The WMS still has to be monitored, until being sure that this issue doesn't repeat again.
 +
 +
==== Notes ====
 +
 +
A couple of notes were posted in the bug:
 +
 +
  Marco Cecchi: Hi, next time it happens please check the ism dump file. Before restarting, just wait for another purchase cycle.
 +
 +
  Stephen Burke:I'm not sure it's exactly the same, in this case it would be a partial failure because apparently the match worked without the data
 +
                requirement, so either the problem is the dynamic lookup from the LFC or it's a loss of the close SE info only.

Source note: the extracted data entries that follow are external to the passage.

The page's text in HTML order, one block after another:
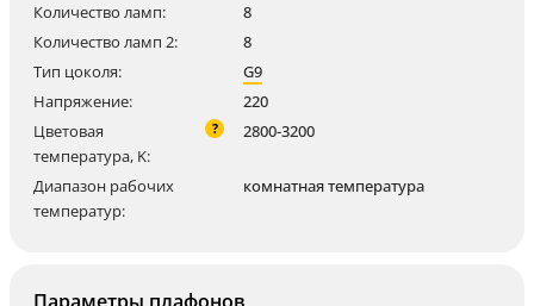
Количество ламп:
8
Количество ламп 2:
8
Тип цоколя:
G9
Напряжение:
220
Цветовая
температура, K:
? 2800-3200
Диапазон рабочих
температур:
комнатная температура
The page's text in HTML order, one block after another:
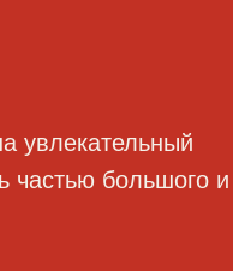
увлекательный
частью большого и
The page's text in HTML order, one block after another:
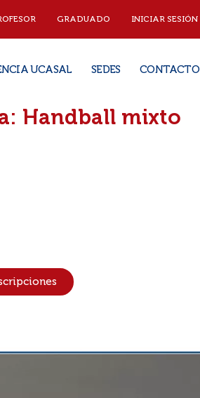
GRADUADO INICIAR SESIÓN
UCASAL SEDES CONTACTO
Handball mixto
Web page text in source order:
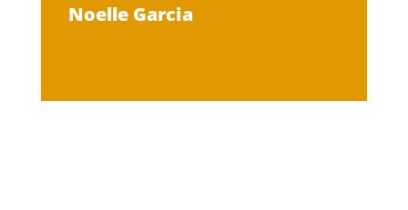
Noelle Garcia
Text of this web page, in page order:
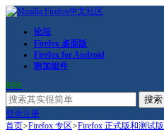
论坛
Firefox 桌面版
Firefox for Android
附加组件
RSS
搜索
登录注册
首页>Firefox 专区>Firefox 正式版和测试版
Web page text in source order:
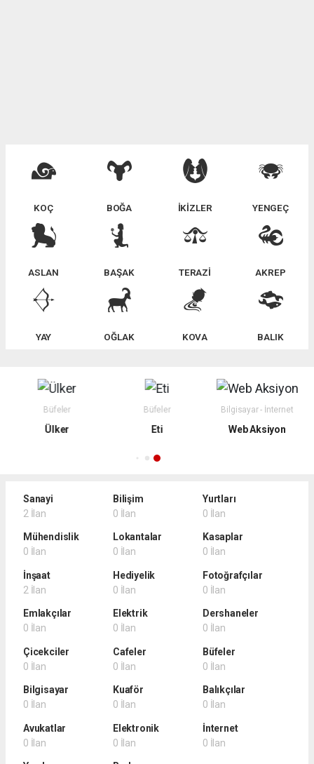
KOÇ BOĞA İKİZLER YENGEÇ
ASLAN BAŞAK TERAZİ AKREP
YAY OĞLAK KOVA BALIK
Büfeler
Ülker
Büfeler
Eti
Bilgisayar - İnternet
Web Aksiyon
Sanayi
2 İlan
Bilişim
0 İlan
Yurtları
0 İlan
Mühendislik
0 İlan
Lokantalar
0 İlan
Kasaplar
0 İlan
İnşaat
2 İlan
Hediyelik
0 İlan
Fotoğrafçılar
0 İlan
Emlakçılar
0 İlan
Elektrik
0 İlan
Dershaneler
0 İlan
Çicekciler
0 İlan
Cafeler
0 İlan
Büfeler
0 İlan
Bilgisayar
0 İlan
Kuaför
0 İlan
Balıkçılar
0 İlan
Avukatlar
0 İlan
Elektronik
0 İlan
İnternet
0 İlan
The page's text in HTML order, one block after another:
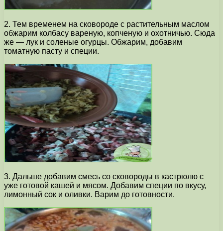
2. Тем временем на сковороде с растительным маслом
обжарим колбасу вареную, копченую и охотничью. Сюда
же — лук и соленые огурцы. Обжарим, добавим
томатную пасту и специи.
3. Дальше добавим смесь со сковороды в кастрюлю с
уже готовой кашей и мясом. Добавим специи по вкусу,
лимонный сок и оливки. Варим до готовности.
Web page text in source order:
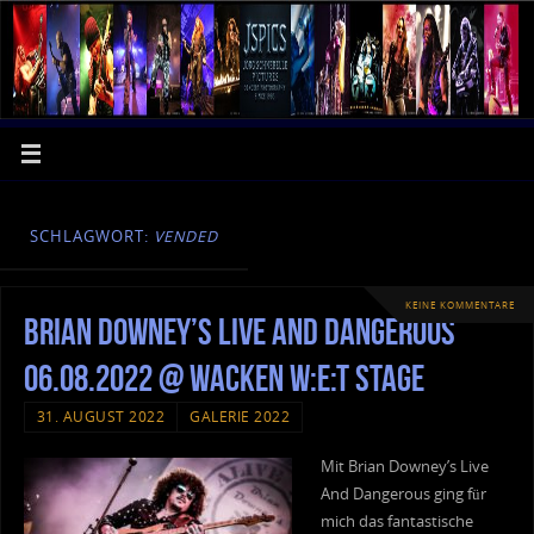
SCHLAGWORT: VENDED
KEINE KOMMENTARE
Brian Downey’s Live And Dangerous
06.08.2022 @ Wacken W:E:T Stage
31. AUGUST 2022 GALERIE 2022
Mit Brian Downey’s Live
And Dangerous ging für
mich das fantastische
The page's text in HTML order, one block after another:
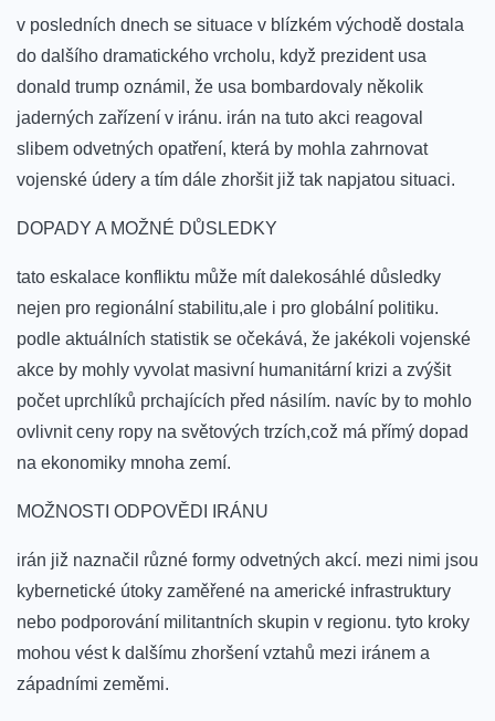
v⁢ posledních dnech se situace v blízkém východě dostala
do dalšího dramatického vrcholu, když prezident usa ​
donald trump ⁢oznámil, že usa bombardovaly‍ několik
jaderných zařízení v iránu. irán na tuto akci reagoval
slibem odvetných opatření, která by mohla zahrnovat
vojenské údery ⁤a tím dále zhoršit již tak napjatou situaci.
DOPADY A MOŽNÉ DŮSLEDKY
tato eskalace konfliktu může mít ⁢dalekosáhlé důsledky
nejen pro regionální stabilitu,ale i ​pro globální politiku.
podle aktuálních statistik se očekává, že ⁤jakékoli vojenské
akce by mohly ⁣vyvolat masivní humanitární krizi a zvýšit⁤
počet uprchlíků prchajících před‌ násilím. navíc by to ‌mohlo
ovlivnit ceny ropy na světových trzích,což má přímý dopad
na ekonomiky​ mnoha zemí.
MOŽNOSTI ODPOVĚDI ‍IRÁNU
irán již naznačil ​různé formy ‍odvetných akcí.‍ mezi nimi​ jsou‍
kybernetické útoky zaměřené ‍na americké infrastruktury
nebo podporování militantních skupin ⁤v regionu. tyto kroky
mohou vést k dalšímu zhoršení vztahů mezi iránem‌ a
západními⁤ zeměmi.
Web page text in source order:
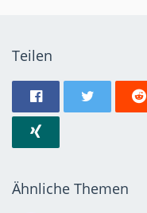
Teilen
Ähnliche Themen
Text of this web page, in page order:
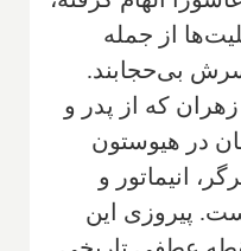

Latest revision as of 12:56, 17 February 2010

Issue

The execution of glite-wms-job-list-match against graszode and graspol is giving different result. With one of them I get the list with the CE/queue, but with the other I get an empty list. The jdl is the following:

 Type = "job";
 JobType = "normal";
 Executable = "/bin/sh";
 Arguments  = "mach2dat.sh ergo test.dat test.ped ergo.chr1_1.mlinfo ergo.chr1_1.dose.gz";
 StdOutput = "lfn.out";
 StdError  = "lfn.err";
 InputSandbox  = {"mach2dat.sh", "test.dat", "test.ped"};
 OutputSandbox = {"lfn.out", "lfn.err"};
 DataCatalog = "http://lfc.grid.sara.nl:8085";
 InputData   = {
       "lfn:/grid/lsgrid/aabuseiris/grimp/bin/mach2dat",
       "lfn:/grid/lsgrid/aabuseiris/grimp/datasets/ergo/ergo.chr1_1.mlinfo",
       "lfn:/grid/lsgrid/aabuseiris/grimp/datasets/ergo/ergo.chr1_1.dose.gz"
 };
 DataAccessProtocol = {"rfio","gsiftp","gsidcap","https"};


These are the results:

 $ glite-wms-job-list-match -d fbernabe -e https://graszode.nikhef.nl:7443/glite_wms_wmproxy_server ego.jdl
 Connecting to the service https://graszode.nikhef.nl:7443/glite_wms_wmproxy_server
 ==========================================================================
    COMPUTING ELEMENT IDs LIST 
  The following CE(s) matching your job requirements have been found:
    *CEId*
  - gb-ce-emc.erasmusmc.nl:2119/jobmanager-pbs-express
  - gb-ce-emc.erasmusmc.nl:2119/jobmanager-pbs-medium
  - gb-ce-rug.sara.usor.nl:8443/cream-pbs-express
  - gb-ce-rug.sara.usor.nl:8443/cream-pbs-medium
  - gb-ce-ams.els.sara.nl:2119/jobmanager-pbs-express
  - gb-ce-ams.els.sara.nl:2119/jobmanager-pbs-medium
 ==========================================================================
 $ glite-wms-job-list-match -d fbernabe -e https://graspol.nikhef.nl:7443/glite_wms_wmproxy_server ego.jdl
 Connecting to the service https://graspol.nikhef.nl:7443/glite_wms_wmproxy_server
 ==================== glite-wms-job-list-match failure ====================
   No Computing Element matching your job requirements has been found!
 ==========================================================================

Cause

The bug https://savannah.cern.ch/bugs/index.php?57421 could give more information about it.


Workaround

The restart of glite-wms-wm on the problematic WMS solves the issue.


Resolution

The WMS still has to be monitored, until being sure that this issue doesn't repeat again.

Notes

A couple of notes were posted in the bug:

 Marco Cecchi: Hi, next time it happens please check the ism dump file. Before restarting, just wait for another purchase cycle.
 Stephen Burke:I'm not sure it's exactly the same, in this case it would be a partial failure because apparently the match worked without the data 
               requirement, so either the problem is the dynamic lookup from the LFC or it's a loss of the close SE info only.